The really nice thing about this is that, in the limiting case where \(N_{C}^{\prime}\) and \(M\) tend to infinity, the function converges on the logical model that Shugart and Taagepera (2017) propose: \(N_{S0}^{\prime} = M^{1/2}\). So their model is a limiting case of my model. Cumulative science in action! This model also results in a considerable bump in variation explained: an \(R^{2}\) of 74% versus 65% for the older model. Obviously, \(R^{2}\) isn’t the be all and end all: there are better ways to measure predictive accuracy. Still, since Shugart and Taagepera (2017) describe the model of district seat winning parties as a “fundamental building block” in all others that follow, improving our predictions here should feed forward into other models too. Regardless, it’s amazing how far we can get with only balls and urns!

References

Kollman, Ken, Allen Hicken, Daniele Caramani, David Backer, and David Lublin. 2024. “Constituency-Level Elections Archive.” Ann Arbor, MI.

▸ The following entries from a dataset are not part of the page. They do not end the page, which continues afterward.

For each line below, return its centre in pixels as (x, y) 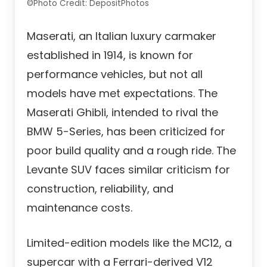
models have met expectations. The (122, 94)
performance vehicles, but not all (115, 74)
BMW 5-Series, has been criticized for (126, 132)
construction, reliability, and (100, 189)
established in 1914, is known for (110, 55)
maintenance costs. (80, 208)
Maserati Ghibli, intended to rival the (122, 113)
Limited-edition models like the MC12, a (129, 243)
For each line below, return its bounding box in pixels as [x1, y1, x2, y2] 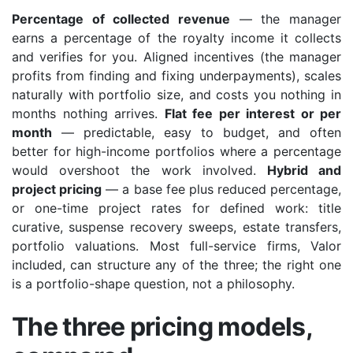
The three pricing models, [12, 310, 312, 342]
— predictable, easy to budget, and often [52, 124, 341, 140]
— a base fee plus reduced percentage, [102, 180, 341, 197]
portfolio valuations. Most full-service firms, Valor [12, 237, 341, 254]
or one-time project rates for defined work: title [12, 199, 341, 216]
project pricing [12, 180, 102, 197]
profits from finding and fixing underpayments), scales [12, 67, 341, 84]
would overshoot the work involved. [12, 162, 267, 178]

McElreath, Richard. 2020. Statistical Rethinking: A Bayesian Course with Examples in R and Stan. 2nd ed. CRC Texts in Statistical Science. Boca Raton: CRC Press.

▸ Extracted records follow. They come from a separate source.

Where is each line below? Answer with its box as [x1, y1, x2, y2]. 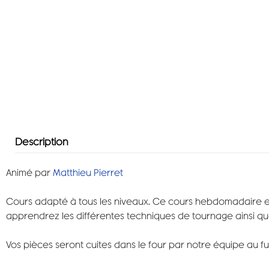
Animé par [6, 165, 53, 180]
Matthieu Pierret [53, 165, 123, 180]
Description [15, 134, 68, 149]
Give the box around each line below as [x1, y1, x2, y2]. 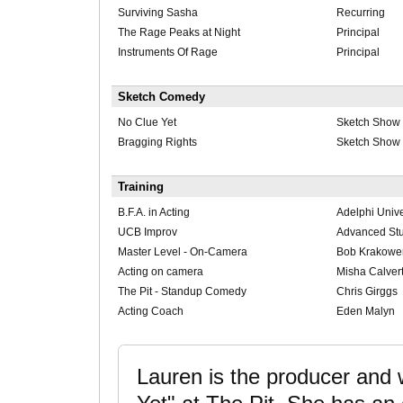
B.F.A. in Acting [117, 206, 190, 219]
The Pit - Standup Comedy [117, 285, 246, 299]
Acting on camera [117, 265, 203, 279]
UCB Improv [117, 226, 177, 239]
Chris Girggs [336, 285, 398, 299]
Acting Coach [117, 305, 184, 318]
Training [117, 180, 164, 194]
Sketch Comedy [117, 90, 205, 104]
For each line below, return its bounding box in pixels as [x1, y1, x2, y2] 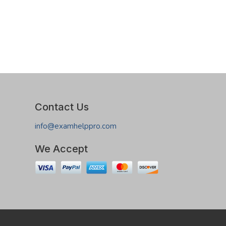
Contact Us [34, 100, 89, 113]
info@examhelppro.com [34, 121, 117, 131]
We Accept [34, 142, 88, 155]
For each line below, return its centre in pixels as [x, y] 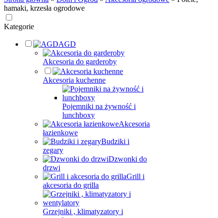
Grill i [136, 176]
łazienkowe [60, 133]
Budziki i [115, 141]
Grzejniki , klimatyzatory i [83, 211]
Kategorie [19, 27]
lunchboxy [79, 115]
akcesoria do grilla [71, 185]
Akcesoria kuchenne [74, 80]
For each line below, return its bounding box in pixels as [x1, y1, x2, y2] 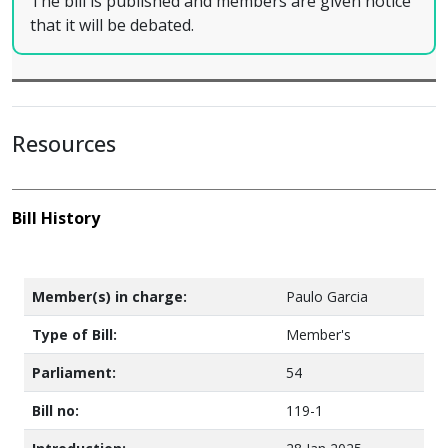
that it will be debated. [30, 14, 194, 36]
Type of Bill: [32, 325, 117, 344]
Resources [12, 129, 116, 158]
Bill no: [32, 401, 79, 420]
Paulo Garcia [286, 287, 368, 306]
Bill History [12, 207, 100, 229]
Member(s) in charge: [32, 287, 187, 306]
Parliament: [32, 363, 116, 382]
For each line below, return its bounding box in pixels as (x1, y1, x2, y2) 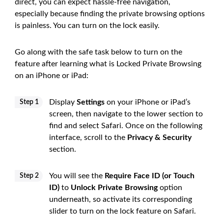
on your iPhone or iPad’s (105, 98, 191, 106)
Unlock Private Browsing (71, 183, 158, 192)
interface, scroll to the (49, 133, 127, 141)
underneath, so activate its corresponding (49, 195, 192, 203)
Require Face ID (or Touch (105, 171, 194, 180)
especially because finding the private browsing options (15, 9, 205, 18)
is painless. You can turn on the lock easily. (15, 21, 160, 29)
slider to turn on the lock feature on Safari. (49, 207, 196, 215)

Shugart, Matthew S., and Rein Taagepera. 2017. Votes from Seats: Logical Models of Electoral Systems. Cambridge, UK: Cambridge University Press.
Taagepera, Rein. 2007. Predicting Party Sizes: The Logic of Simple Electoral Systems. Oxford: Oxford University Press.
———. 2008. Making Social Sciences More Scientific: The Need for Predictive Models. Oxford, UK: Oxford University Press.